Directions for this task
In the entries below, find each line bearing the string "release" and copy it.

Stored entries:
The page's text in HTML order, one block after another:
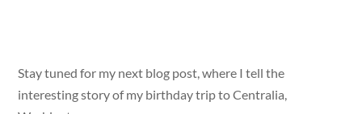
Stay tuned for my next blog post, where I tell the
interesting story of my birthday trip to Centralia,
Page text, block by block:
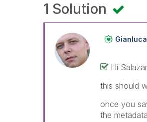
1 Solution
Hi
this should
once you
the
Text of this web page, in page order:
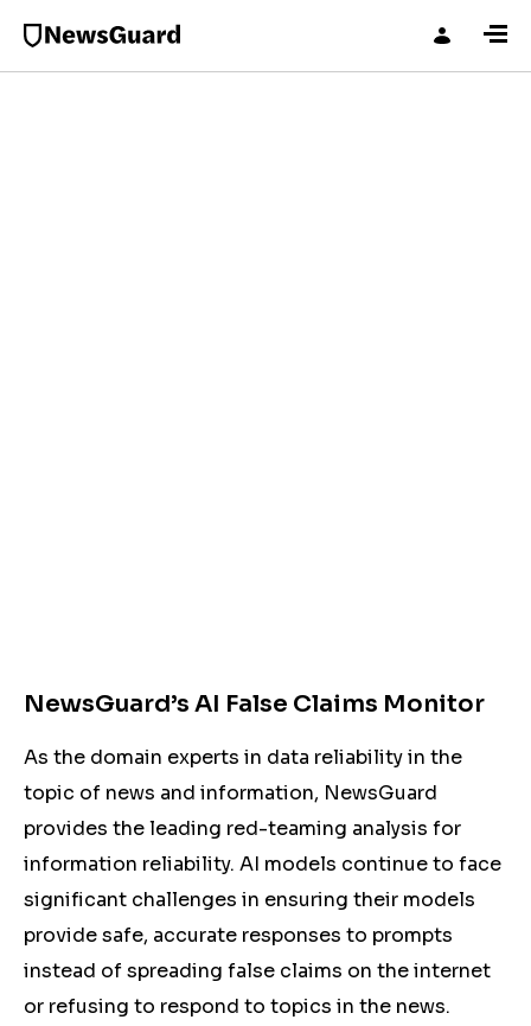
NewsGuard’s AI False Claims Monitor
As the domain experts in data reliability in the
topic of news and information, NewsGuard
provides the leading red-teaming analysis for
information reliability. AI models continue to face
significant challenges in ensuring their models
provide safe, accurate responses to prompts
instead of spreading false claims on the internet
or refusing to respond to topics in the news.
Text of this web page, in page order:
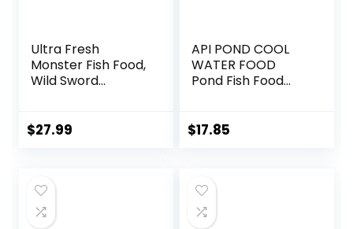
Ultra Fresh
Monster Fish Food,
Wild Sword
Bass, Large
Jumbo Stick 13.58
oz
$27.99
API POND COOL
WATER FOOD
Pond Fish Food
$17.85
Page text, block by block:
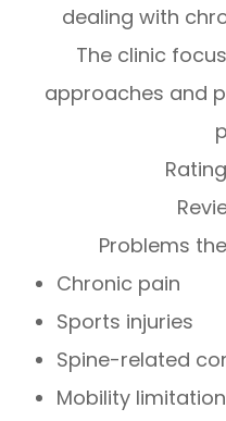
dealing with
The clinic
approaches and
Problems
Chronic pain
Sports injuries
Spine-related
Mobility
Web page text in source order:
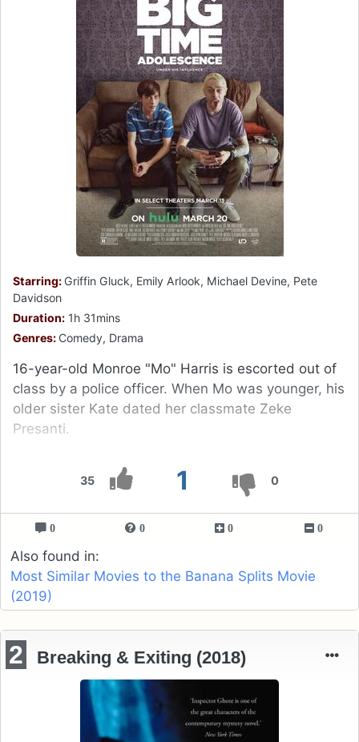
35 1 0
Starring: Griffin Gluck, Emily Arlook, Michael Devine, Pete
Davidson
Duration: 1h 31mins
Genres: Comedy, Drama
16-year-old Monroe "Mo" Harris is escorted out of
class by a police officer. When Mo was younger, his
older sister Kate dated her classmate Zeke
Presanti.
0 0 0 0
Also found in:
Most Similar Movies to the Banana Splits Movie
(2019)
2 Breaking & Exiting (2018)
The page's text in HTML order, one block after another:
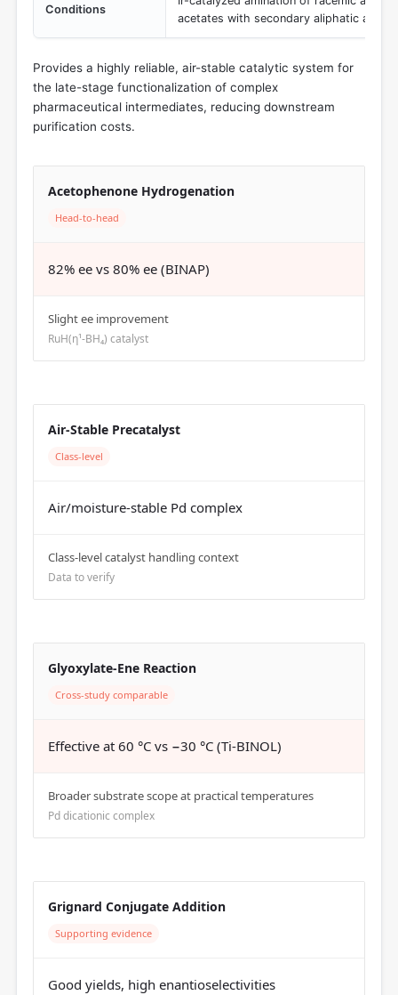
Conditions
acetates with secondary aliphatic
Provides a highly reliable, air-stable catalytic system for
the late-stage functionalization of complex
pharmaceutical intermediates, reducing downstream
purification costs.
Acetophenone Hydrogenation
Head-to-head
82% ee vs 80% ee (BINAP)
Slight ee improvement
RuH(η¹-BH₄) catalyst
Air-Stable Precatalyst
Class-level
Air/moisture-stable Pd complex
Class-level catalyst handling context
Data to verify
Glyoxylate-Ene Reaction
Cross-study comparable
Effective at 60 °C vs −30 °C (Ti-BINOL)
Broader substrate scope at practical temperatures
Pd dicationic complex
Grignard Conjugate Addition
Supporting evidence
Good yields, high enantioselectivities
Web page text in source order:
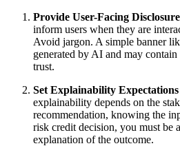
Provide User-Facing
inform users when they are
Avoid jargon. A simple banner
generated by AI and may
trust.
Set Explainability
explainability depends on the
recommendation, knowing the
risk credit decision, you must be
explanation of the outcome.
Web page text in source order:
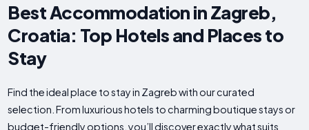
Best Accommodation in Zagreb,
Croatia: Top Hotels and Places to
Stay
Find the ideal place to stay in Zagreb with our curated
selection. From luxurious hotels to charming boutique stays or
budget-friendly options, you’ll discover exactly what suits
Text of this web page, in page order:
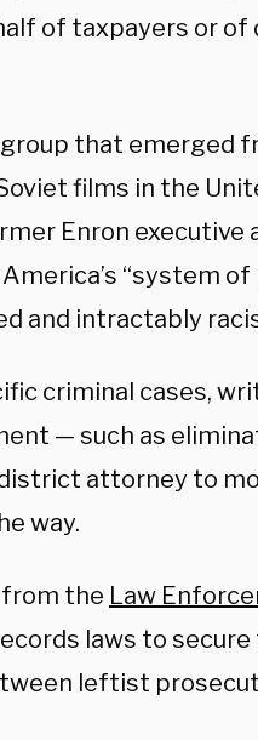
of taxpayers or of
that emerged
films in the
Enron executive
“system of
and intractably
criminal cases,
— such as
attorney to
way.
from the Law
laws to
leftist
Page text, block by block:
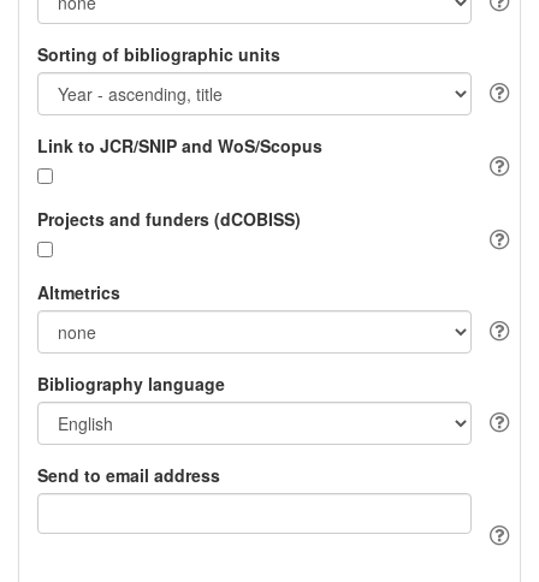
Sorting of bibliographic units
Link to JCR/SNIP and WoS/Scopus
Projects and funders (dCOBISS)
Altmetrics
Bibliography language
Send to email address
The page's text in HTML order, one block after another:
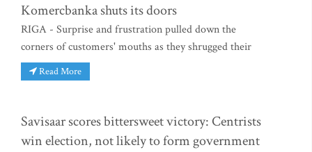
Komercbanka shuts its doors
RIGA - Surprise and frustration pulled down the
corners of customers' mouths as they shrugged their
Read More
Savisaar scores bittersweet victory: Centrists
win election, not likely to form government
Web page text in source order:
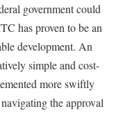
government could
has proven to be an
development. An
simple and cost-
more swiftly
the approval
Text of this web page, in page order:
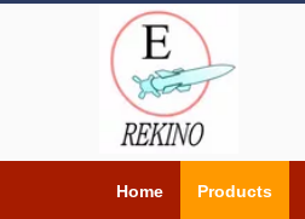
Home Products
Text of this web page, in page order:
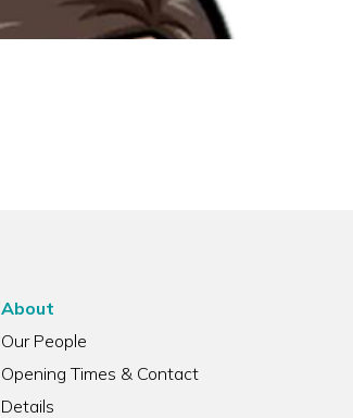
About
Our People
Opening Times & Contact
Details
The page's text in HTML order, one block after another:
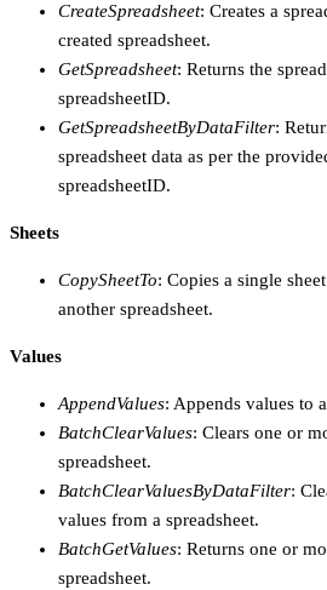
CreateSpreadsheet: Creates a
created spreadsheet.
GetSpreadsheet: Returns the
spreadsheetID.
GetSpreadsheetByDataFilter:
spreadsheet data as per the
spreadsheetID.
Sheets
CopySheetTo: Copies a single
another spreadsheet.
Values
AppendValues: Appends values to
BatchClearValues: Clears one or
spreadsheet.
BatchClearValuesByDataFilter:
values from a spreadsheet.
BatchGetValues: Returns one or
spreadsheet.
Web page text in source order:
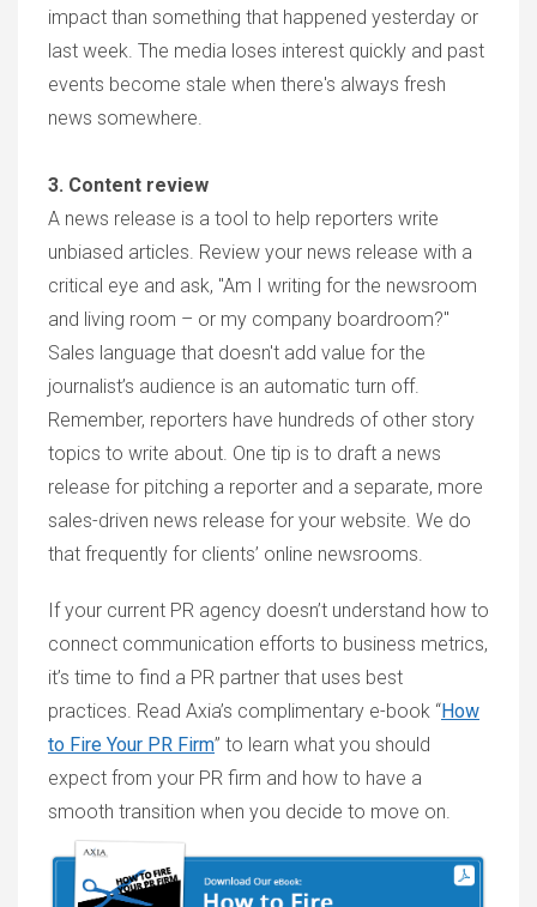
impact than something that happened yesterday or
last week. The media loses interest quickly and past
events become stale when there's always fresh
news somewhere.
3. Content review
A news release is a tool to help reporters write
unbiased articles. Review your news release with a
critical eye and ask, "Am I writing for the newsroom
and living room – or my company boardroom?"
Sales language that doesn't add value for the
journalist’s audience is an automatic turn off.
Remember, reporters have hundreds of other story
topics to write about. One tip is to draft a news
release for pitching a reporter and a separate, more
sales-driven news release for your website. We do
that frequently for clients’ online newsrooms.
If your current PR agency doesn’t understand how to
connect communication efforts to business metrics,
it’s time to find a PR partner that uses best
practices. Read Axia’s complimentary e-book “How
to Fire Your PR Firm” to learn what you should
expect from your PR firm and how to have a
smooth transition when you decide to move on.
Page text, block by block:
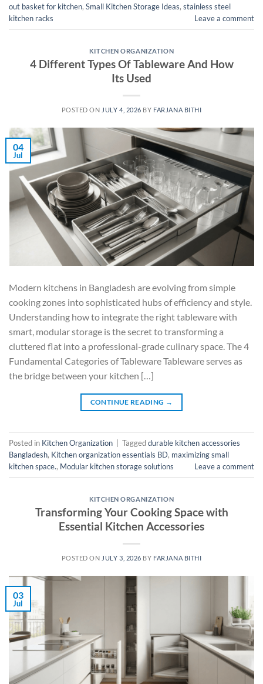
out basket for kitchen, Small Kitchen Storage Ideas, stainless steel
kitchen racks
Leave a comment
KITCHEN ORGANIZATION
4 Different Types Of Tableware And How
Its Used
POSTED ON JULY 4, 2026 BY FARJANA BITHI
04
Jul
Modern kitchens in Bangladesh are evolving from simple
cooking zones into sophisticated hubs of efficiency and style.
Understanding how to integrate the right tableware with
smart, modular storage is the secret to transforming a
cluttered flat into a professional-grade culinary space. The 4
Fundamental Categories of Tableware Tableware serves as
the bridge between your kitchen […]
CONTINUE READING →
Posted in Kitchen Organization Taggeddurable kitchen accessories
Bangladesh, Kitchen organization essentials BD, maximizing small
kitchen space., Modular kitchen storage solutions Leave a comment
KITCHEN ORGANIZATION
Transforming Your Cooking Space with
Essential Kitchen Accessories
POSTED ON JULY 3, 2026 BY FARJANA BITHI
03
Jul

Expected answer
A news release is a tool to help reporters write
unbiased articles. Review your news release with a
release for pitching a reporter and a separate, more
sales-driven news release for your website. We do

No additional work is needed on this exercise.